2023: Managing General Agents - Proving Their Mettle



Price : $2,750.00



MGAs saw very strong growth in 2022, well in excess of broader property-casualty insurance market growth. Premium was buoyed by the continuing hardening of many segments of the market and by the continuing availability of underwriting capacity through fronting companies, although the terms on which this capacity is available have been tightening. Meanwhile, MGA premium backed by Lloyd’s syndicates—historically the largest supporter of MGAs in the U.S. market— rose just 2% in 2022 to regain the level it last reached in 2019.


The defining quality of most MGAs is specialization in niche markets, where they have deep understanding of the risks and strong broker relationships. They thus offer insurers, reinsurers, and alternative capital providers “plug and play” opportunities to access such business without making large-scale investments in talent and operations.
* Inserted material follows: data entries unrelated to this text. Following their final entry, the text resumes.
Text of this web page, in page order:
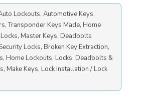
Lockouts, Automotive Keys,
Transponder Keys Made, Home
Master Keys, Deadbolts
Locks, Broken Key Extraction,
Home Lockouts, Locks, Deadbolts &
Make Keys, Lock Installation / Lock

For this reason, much of the business written by MGAs naturally skews toward the E&S (excess and surplus lines) market where more volatile risks are typically placed. The perceived volatility of many lines of business has increased in recent years, resulting in very large flows of business into the E&S market (which grew 28.8% in 2021 and 17.5% in 2022). MGA premium that flowed through E&S fronting insurers more than doubled in 2022. In the cyber market, too, where MGAs are very active, premium has been flowing much more rapidly into the E&S market than into the admitted market.


The publication of the tenth Strategic Study into the U.S. MGA sector affords an opportunity to examine long-term trends that have reshaped the property-casualty market over the past decade and propelled MGAs into a far more prominent role. The three most important changes, which we explore in this report, are:



  • The evolution of a sophisticated ecosystem of largely cloud-based service providers that have made MGAs far easier to launch and scale, while interacting effectively with capacity providers and brokers

  • A profound shift in the attractions of MGAs to talented insurance professionals, particularly underwriters, and to the high-quality technology talent that plays an increasingly important role in insurers’ success

  • The emergence, over the past five years, of a new generation of hybrid fronting companies that have helped to channel billions of dollars of capacity into the U.S. MGA market



Table of Contents:



  1. Introduction

  2. Executive Summary

  3. Market Overview

  4. 2022 MGA Market Landscape

  5. Program Market Insurer Trends

  6. MGA Premium Trends

  7. Conning’s 2023 MGA and Program Market Survey

  8. M&A in the Program Markets

  9. Fronting Market at an Inflection Point?


Appendix



  • Methodology and Definition of MGA Premium Analysis

  • Overview of the MGA Market

  • Conning MGA Dataset


 


Introduction

This is Conning’s tenth annual study on the property-casualty program business market. Conning includes the following in its property-casualty program business universe: (1) MGAs (managing general agents), (2) MGUs (managing general underwriters), and (3) PAs (program administrators, also known as program managers). Throughout this study, the term “MGA” is used as a generic term encompassing distribution models in which the distributor acts as the agent of the capital provider. We analyze 2022 reported results for this group as well as related M&A (merger and acquisition) activity in 2023 through March.